丁修此刻心中的讶异被武老说得愈盛,不由疑惑问道:“前辈所言可是指,在下的这柄灵剑,竟是难得一见的异宝吗?”
“当然!”
那武老此刻一派宗师气度显现,浑身上下澎湃着让丁修难以言喧的气势。他的目光紧盯剑体,以剑指轻拭其锋,凝重无比的说道:“老夫归属剑宗门下,终生侍剑,如何能不识得此剑的来历。”
目现痴迷之色,武老阂上双目慨然长叹一声,再道:“这柄灵剑,乃万载的成形寒精所铸,至少是元婴级别的炼器修士以本元真火淬炼,夺天地精华,以精血催生而成。不过,剑之一物,乃万兵之祖,每现于世,必生暴戾之气,越是通灵,这暴戾之气愈是强横,等闲之人无法驾驭。可是这柄灵剑,应是被此高人以佛宗秘法去其戾气,取之祥和,中和其性,所以才能追随小友沉寂难查,丝毫不露剑灵的灵力。”
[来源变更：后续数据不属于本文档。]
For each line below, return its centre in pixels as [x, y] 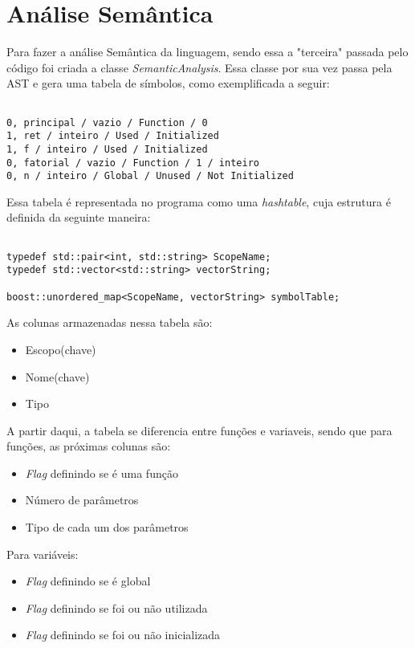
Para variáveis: [43, 554]
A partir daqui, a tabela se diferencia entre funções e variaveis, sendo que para [199, 430]
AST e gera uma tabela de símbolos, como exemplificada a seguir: [168, 83]
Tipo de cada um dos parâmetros [107, 527]
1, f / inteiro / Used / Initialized [107, 149]
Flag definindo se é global [88, 581]
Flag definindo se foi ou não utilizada [116, 607]
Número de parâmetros [82, 500]
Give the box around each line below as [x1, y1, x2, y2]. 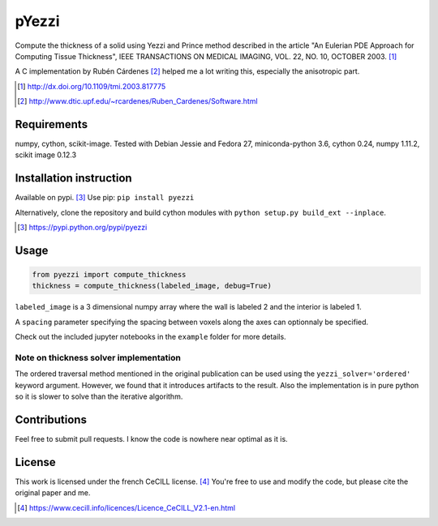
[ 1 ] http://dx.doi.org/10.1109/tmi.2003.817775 [17, 81, 166, 91]
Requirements [15, 118, 88, 131]
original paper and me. [15, 488, 91, 498]
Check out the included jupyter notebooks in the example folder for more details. [15, 332, 287, 342]
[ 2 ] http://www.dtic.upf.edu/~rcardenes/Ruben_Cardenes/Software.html [17, 96, 259, 106]
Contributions [15, 413, 87, 426]
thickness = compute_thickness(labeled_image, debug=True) [32, 281, 272, 291]
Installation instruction [15, 171, 133, 186]
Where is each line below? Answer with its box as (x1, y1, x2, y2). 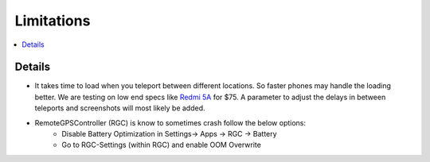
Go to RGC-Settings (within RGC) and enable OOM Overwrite (61, 140, 262, 150)
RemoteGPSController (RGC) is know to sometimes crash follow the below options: (34, 118, 307, 127)
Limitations (14, 12, 91, 29)
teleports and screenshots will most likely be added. (34, 103, 206, 113)
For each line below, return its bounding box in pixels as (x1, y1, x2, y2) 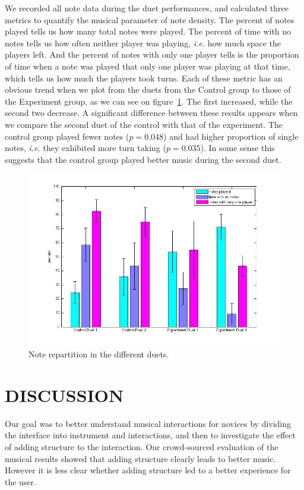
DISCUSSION (5, 382, 124, 407)
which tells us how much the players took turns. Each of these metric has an (5, 71, 283, 84)
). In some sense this (200, 142, 275, 154)
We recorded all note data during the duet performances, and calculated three (5, 2, 289, 14)
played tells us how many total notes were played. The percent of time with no (5, 25, 292, 37)
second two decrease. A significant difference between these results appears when (5, 106, 298, 119)
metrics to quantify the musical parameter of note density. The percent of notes (5, 13, 294, 26)
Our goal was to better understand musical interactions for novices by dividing (5, 417, 292, 429)
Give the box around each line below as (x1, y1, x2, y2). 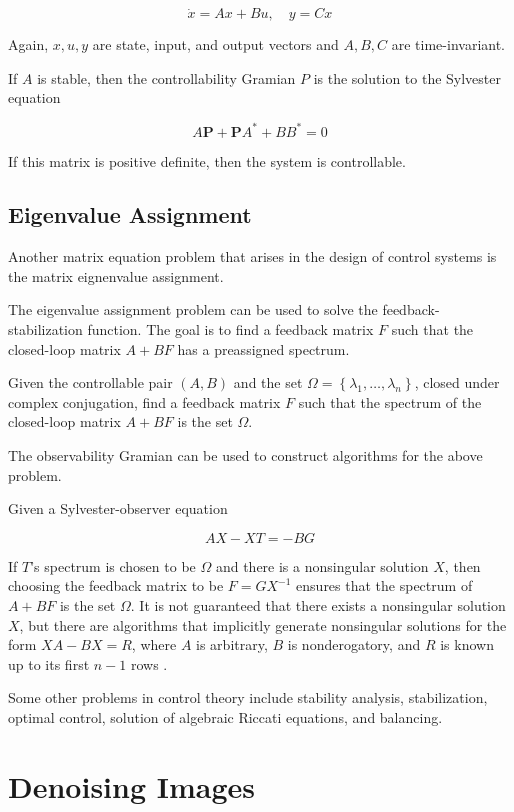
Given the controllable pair (8, 372, 173, 393)
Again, (8, 34, 49, 55)
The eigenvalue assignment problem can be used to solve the (8, 299, 378, 320)
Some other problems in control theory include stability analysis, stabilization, (8, 687, 488, 708)
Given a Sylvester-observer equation (8, 498, 228, 519)
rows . (130, 653, 168, 674)
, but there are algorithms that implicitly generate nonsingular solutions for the (19, 614, 507, 635)
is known (440, 634, 494, 655)

闻听武老的一番言语,丁修目现异彩,内心里涌起无限的深情。再观灵剑,心中浮现出恩师归尘子的慈祥面容。只是,这许多年间,一直杳无音讯的恩师游行于世,最终是否真的冲击化神期修为功成,夺得天地造化,破空飞升了呢?
心头思绪万千之时,那武老却忽地望向丁修目现异彩,许久才郑重说道:“小娃,老夫多次冲击元婴未果,如今寿元不多,一直扼腕叹息老天何其不公。想来,青天有眼,让老夫在有生之年,遇见身具灵剑的年轻晚辈,赐给老夫一脉相传的契机。即是天意使然,那么干脆老夫收你为徒,跟随老夫修习剑宗的秘宗剑法如何,想来小娃不会让老夫失望吧?”
丁修一听之下,不禁惶恐应道:“前辈怜爱,晚辈当然求之不得。只是,晚辈隶属于天兰国度的天门一脉,已有师承,实不好再加入剑宗。”
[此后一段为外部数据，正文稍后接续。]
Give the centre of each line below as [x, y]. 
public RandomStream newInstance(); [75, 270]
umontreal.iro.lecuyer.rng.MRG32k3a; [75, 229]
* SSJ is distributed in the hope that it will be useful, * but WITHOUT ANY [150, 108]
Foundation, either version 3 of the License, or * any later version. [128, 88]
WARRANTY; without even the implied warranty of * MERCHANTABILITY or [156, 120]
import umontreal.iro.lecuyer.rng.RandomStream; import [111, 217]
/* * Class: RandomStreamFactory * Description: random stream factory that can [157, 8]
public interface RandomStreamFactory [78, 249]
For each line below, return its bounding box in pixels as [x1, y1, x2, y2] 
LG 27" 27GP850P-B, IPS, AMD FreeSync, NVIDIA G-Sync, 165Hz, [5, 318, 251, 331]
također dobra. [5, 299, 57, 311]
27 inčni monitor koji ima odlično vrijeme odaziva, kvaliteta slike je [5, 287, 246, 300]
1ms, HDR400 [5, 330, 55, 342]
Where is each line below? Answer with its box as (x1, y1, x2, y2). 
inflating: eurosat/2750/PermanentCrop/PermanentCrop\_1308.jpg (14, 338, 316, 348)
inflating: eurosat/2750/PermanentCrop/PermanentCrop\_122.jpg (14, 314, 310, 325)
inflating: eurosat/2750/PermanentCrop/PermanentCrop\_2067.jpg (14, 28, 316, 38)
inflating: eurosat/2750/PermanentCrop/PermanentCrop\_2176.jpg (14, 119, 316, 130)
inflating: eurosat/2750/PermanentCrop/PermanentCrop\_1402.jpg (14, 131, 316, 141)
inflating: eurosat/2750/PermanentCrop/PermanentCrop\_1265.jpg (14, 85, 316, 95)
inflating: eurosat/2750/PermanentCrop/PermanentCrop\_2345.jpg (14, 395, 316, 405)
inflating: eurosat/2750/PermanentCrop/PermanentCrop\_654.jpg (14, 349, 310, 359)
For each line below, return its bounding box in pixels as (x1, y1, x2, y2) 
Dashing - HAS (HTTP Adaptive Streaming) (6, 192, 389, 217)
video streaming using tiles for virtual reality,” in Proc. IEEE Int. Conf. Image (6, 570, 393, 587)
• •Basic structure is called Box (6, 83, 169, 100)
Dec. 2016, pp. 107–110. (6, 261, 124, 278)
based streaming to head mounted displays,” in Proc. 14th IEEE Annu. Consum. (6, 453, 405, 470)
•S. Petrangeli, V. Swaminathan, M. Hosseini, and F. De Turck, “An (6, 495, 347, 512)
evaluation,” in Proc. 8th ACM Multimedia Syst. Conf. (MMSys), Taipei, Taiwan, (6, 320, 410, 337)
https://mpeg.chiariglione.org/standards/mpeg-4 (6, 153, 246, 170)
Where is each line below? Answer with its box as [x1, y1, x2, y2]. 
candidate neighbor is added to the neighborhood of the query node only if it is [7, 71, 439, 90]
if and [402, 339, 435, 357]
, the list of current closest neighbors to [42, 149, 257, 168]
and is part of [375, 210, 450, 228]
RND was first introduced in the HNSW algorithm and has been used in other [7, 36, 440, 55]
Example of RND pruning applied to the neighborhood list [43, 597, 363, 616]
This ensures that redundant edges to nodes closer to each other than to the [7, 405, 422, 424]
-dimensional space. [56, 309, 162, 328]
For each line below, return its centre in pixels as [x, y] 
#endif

武老一听之下,眸光一黯,才道:“原来小娃是二大仙迹之一的天门门下,难怪能拥有这等奇剑。只是,小老儿的寿元将近,不可能再遇见像这娃这样条件,还特别投缘的人选。想来前日,老夫感觉与小娃处的甚为相得,极有可能便是小娃身携剑灵,引得老夫情感波动。即是如此,老夫也不指望收小娃为徒之后,非得为剑宗的兴衰做些什么,只求小娃日后剑术大成之时,替老夫灭去阴罗宗,解决剑宗的心腹之患便可,如何?”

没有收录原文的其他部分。